I hope someone finds this useful.

Steve Wellens

11 Comments

  • The behaviour is hardly unexpected, Steve. Strings are reference types, true but they're special in that they are immutable. Since they're immutable, any operation generates a new instance. And that includes assignment. Passing a string by value cannot result in changes to the original string coz any change to a string results in a new string (immutable strings, remember).

    The same behaviour can be seen for anything that's immutable (or meant to be immutable). For example, structs. Structs are passed by value. The following example can show this clearly:

    public class A { public int V {get;set; }
    void ChangeV(A a){ a.V = 10; }

    A a = new A();
    a.V = 1;
    ChangeV(a);
    Console.WriteLine(a.V); //outputs 10

    Since A is a class, simply passing a to ChangeV changed the original a instance.

    Change A to a struct now and the same program would write 1. This is coz A being a value type (struct), passing it to ChangeV creates a new instance of A for the method and assigns 10 to the new instance.

    Same happens with string parameters - since any change creates a new instance, the original string passed in remains unchanged. Keeping strings immutable was a design decision to improve performance when dealing with strings among other things (they're immutable in Java too).


  • >> The behaviour is hardly unexpected

    Well I didn't expect it. There was no need for you to explain why, that's what my post was for.

    Thanks for your comment Ashic.

  • Hmm...I guess you expect it when you know it already. Strings are the only built in immutable reference type and such can get confusing.

    I wanted to point out the immutability of strings but then veered off track with the example I guess ;)

  • It is amazing how far developers can get these days without truely understanding the fundamentals of their choosen language. Its not only .Net developers, though, there is a huge debate on one of the Java sites as to whether the language uses pass-by-value or pass-by-ref.

  • Java??? How dare you use the 'J' word here!

    :)

  • Hey Arun,
    I agree the topics are the same...but the content/style is quite different. Hopefully, readers will benefit from having multiple discussions of the same topic. If one discussion doesn't make the light bulb turn on, maybe another will!

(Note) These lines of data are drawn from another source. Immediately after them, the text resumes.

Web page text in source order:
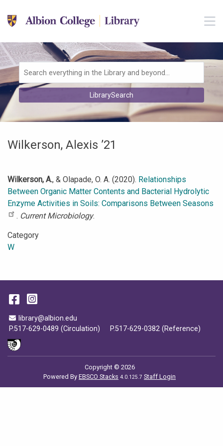
Skip to main navigation
Skip to search bar
Skip to footer
Search
Type
LibrarySearch
Wilkerson, Alexis ’21
Wilkerson, A., & Olapade, O. A. (2020). Relationships
Between Organic Matter Contents and Bacterial Hydrolytic
Enzyme Activities in Soils: Comparisons Between Seasons
. Current Microbiology.
Category
W
Email Address
library@albion.edu
P.517-629-0489 (Circulation)
P.517-629-0382 (Reference)
Facebook
Instagram
Copyright © 2026
Powered ByEBSCO Stacks 4.0.125.7 Staff Login
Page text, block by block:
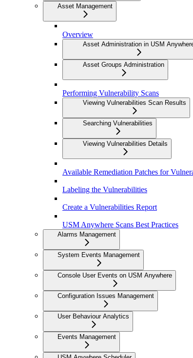
Asset Management
Overview
Asset Administration in USM
Asset Groups Administration
Performing Vulnerability Scans
Viewing Vulnerabilities Scan Results
Searching Vulnerabilities
Viewing Vulnerabilities Details
Available Remediation Patches for
Labeling the Vulnerabilities
Create a Vulnerabilities Report
USM Anywhere Scans Best Practices
Alarms Management
System Events Management
Console User Events on USM Anywhere
Configuration Issues Management
User Behaviour Analytics
Events Management
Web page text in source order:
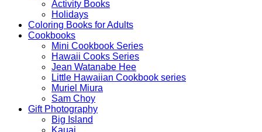
Activity Books
Holidays
Coloring Books for Adults
Cookbooks
Mini Cookbook Series
Hawaii Cooks Series
Jean Watanabe Hee
Little Hawaiian Cookbook series
Muriel Miura
Sam Choy
Gift Photography
Big Island
Kauai
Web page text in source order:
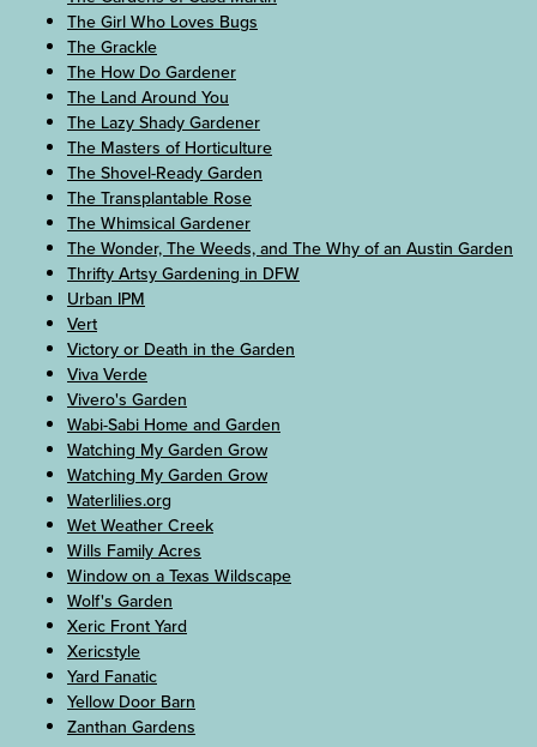
The Girl Who Loves Bugs
The Grackle
The How Do Gardener
The Land Around You
The Lazy Shady Gardener
The Masters of Horticulture
The Shovel-Ready Garden
The Transplantable Rose
The Whimsical Gardener
The Wonder, The Weeds, and The Why of an Austin Garden
Thrifty Artsy Gardening in DFW
Urban IPM
Vert
Victory or Death in the Garden
Viva Verde
Vivero's Garden
Wabi-Sabi Home and Garden
Watching My Garden Grow
Watching My Garden Grow
Waterlilies.org
Wet Weather Creek
Wills Family Acres
Window on a Texas Wildscape
Wolf's Garden
Xeric Front Yard
Xericstyle
Yard Fanatic
Yellow Door Barn
Zanthan Gardens

  • This is one of those weird things that really makes me wonder what model people have in their heads that makes this a difficult concept.  Strings are like every other reference-type class in the system, when passed by value you can change the instance properties but not the instance variable itself.  No exceptions, no surprises, this is how all classes work.  The only tiny quirk is the string happens to have no mutable instance properties, but then so do a lot of classes that I write myself.
    And yet programmers get surprised by it over and over.  I honestly have no idea why.  My guess is that the confusion has something to do with the initialization semantics, but I'm really not sure.  I always wonder if it's just a misunderstanding with String, or if some people have a different model in their heads of the whole class system and how it works.

  • "My guess is that the confusion has something to do with the initialization semantics, but I'm really not sure."

    I think you are on to something there. It may have something to do with the fact that a new string object is created on assignment... automatically... with no 'new' keyword.

  • "Value types ... when declared locally, their memory storage is on the stack, not on the heap"
    Don't let Eric Lippert read that!
    "The real statement should be: In the Microsoft implementation of C# on the desktop CLR, value types are stored on the stack when the value is a local variable or temporary that is not a closed-over local variable of a lambda or anonymous method, and the method body is not an iterator block, and the jitter chooses to not enregister the value."
    blogs.msdn.com/.../the-truth-about-value-types.aspx

  • I supposed if I was writing a legal document I might include that.

    However, when communicating fundamental concepts, that type of verbose, minutia can detract from, and obfuscate, the underlying message.

  • Really good article on how to pass strings by ref, thanks for posting!!..

Comments have been disabled for this content.